**TASK REQUIREMENTS**
In your copy, reproduce each entry exactly and include no picture.

===== RECORDS SHOWN =====

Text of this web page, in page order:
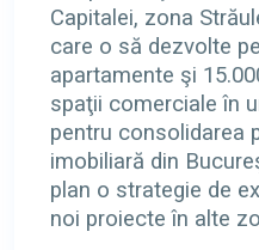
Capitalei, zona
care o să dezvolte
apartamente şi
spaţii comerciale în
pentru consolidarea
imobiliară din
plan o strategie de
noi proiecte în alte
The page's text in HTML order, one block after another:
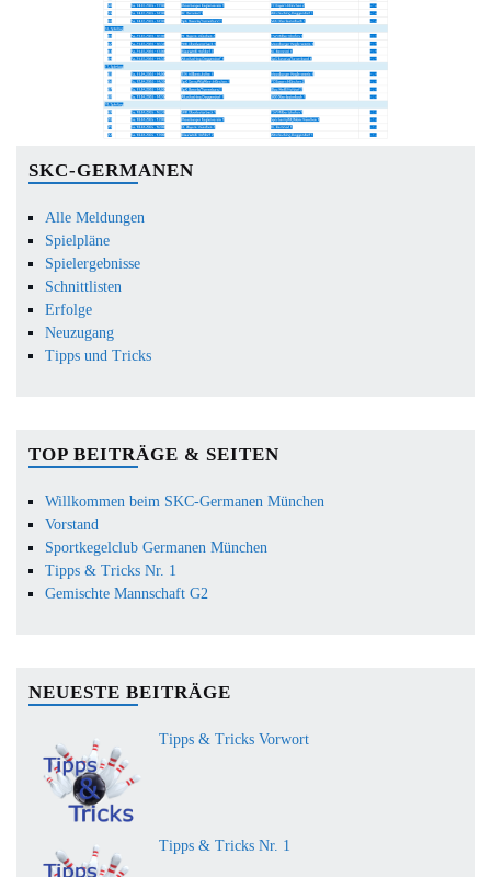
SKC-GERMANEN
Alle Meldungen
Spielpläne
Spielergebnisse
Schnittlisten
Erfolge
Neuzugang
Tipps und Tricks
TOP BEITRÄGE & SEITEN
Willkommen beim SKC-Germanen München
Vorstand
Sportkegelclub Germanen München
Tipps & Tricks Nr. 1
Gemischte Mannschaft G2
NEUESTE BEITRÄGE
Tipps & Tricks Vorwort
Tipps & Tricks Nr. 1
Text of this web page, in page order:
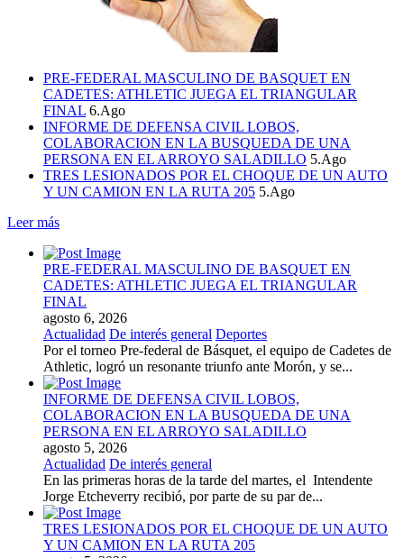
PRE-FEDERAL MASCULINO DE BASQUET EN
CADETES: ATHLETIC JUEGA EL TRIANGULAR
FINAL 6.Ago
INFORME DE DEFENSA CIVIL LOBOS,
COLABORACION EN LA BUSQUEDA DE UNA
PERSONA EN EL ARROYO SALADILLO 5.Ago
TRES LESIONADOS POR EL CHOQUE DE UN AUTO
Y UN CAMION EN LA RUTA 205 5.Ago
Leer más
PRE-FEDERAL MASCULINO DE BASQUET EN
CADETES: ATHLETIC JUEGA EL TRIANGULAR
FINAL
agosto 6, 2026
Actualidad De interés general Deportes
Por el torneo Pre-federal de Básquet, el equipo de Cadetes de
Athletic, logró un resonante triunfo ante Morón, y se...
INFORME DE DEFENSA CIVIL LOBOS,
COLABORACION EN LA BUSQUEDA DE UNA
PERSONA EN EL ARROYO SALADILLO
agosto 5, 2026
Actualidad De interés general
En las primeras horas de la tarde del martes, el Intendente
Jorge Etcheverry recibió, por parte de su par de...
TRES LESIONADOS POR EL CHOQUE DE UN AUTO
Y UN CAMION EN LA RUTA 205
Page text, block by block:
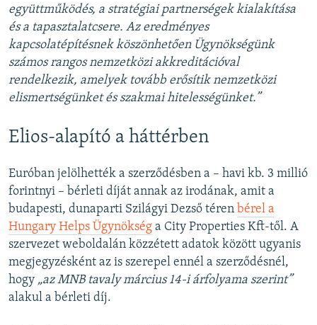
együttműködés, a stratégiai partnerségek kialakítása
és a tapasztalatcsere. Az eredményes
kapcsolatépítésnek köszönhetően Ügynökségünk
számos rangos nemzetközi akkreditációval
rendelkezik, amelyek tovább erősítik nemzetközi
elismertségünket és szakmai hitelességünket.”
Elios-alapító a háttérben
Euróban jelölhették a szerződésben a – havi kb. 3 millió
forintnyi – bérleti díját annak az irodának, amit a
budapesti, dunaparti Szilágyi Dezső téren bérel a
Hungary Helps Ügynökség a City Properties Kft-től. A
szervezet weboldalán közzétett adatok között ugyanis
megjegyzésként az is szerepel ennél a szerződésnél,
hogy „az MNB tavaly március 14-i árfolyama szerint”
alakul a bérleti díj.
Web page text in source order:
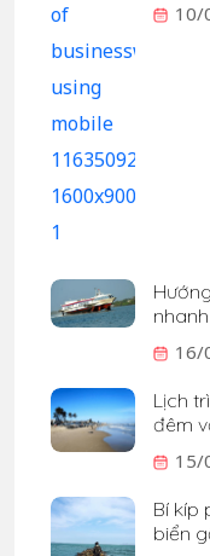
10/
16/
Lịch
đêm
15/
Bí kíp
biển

=====

**YOUR SOLUTION**
Text of this web page, in page order:
Capitalei, zona
care o să dezvolte
apartamente şi
spaţii comerciale în
pentru consolidarea
imobiliară din
plan o strategie de
noi proiecte în alte
The page's text in HTML order, one block after another:
SKC-GERMANEN
Alle Meldungen
Spielpläne
Spielergebnisse
Schnittlisten
Erfolge
Neuzugang
Tipps und Tricks
TOP BEITRÄGE & SEITEN
Willkommen beim SKC-Germanen München
Vorstand
Sportkegelclub Germanen München
Tipps & Tricks Nr. 1
Gemischte Mannschaft G2
NEUESTE BEITRÄGE
Tipps & Tricks Vorwort
Tipps & Tricks Nr. 1
Text of this web page, in page order:
PRE-FEDERAL MASCULINO DE BASQUET EN
CADETES: ATHLETIC JUEGA EL TRIANGULAR
FINAL 6.Ago
INFORME DE DEFENSA CIVIL LOBOS,
COLABORACION EN LA BUSQUEDA DE UNA
PERSONA EN EL ARROYO SALADILLO 5.Ago
TRES LESIONADOS POR EL CHOQUE DE UN AUTO
Y UN CAMION EN LA RUTA 205 5.Ago
Leer más
PRE-FEDERAL MASCULINO DE BASQUET EN
CADETES: ATHLETIC JUEGA EL TRIANGULAR
FINAL
agosto 6, 2026
Actualidad De interés general Deportes
Por el torneo Pre-federal de Básquet, el equipo de Cadetes de
Athletic, logró un resonante triunfo ante Morón, y se...
INFORME DE DEFENSA CIVIL LOBOS,
COLABORACION EN LA BUSQUEDA DE UNA
PERSONA EN EL ARROYO SALADILLO
agosto 5, 2026
Actualidad De interés general
En las primeras horas de la tarde del martes, el Intendente
Jorge Etcheverry recibió, por parte de su par de...
TRES LESIONADOS POR EL CHOQUE DE UN AUTO
Y UN CAMION EN LA RUTA 205
Page text, block by block:
együttműködés, a stratégiai partnerségek kialakítása
és a tapasztalatcsere. Az eredményes
kapcsolatépítésnek köszönhetően Ügynökségünk
számos rangos nemzetközi akkreditációval
rendelkezik, amelyek tovább erősítik nemzetközi
elismertségünket és szakmai hitelességünket.”
Elios-alapító a háttérben
Euróban jelölhették a szerződésben a – havi kb. 3 millió
forintnyi – bérleti díját annak az irodának, amit a
budapesti, dunaparti Szilágyi Dezső téren bérel a
Hungary Helps Ügynökség a City Properties Kft-től. A
szervezet weboldalán közzétett adatok között ugyanis
megjegyzésként az is szerepel ennél a szerződésnél,
hogy „az MNB tavaly március 14-i árfolyama szerint”
alakul a bérleti díj.
Web page text in source order:
10/
16/
Lịch
đêm
15/
Bí kíp
biển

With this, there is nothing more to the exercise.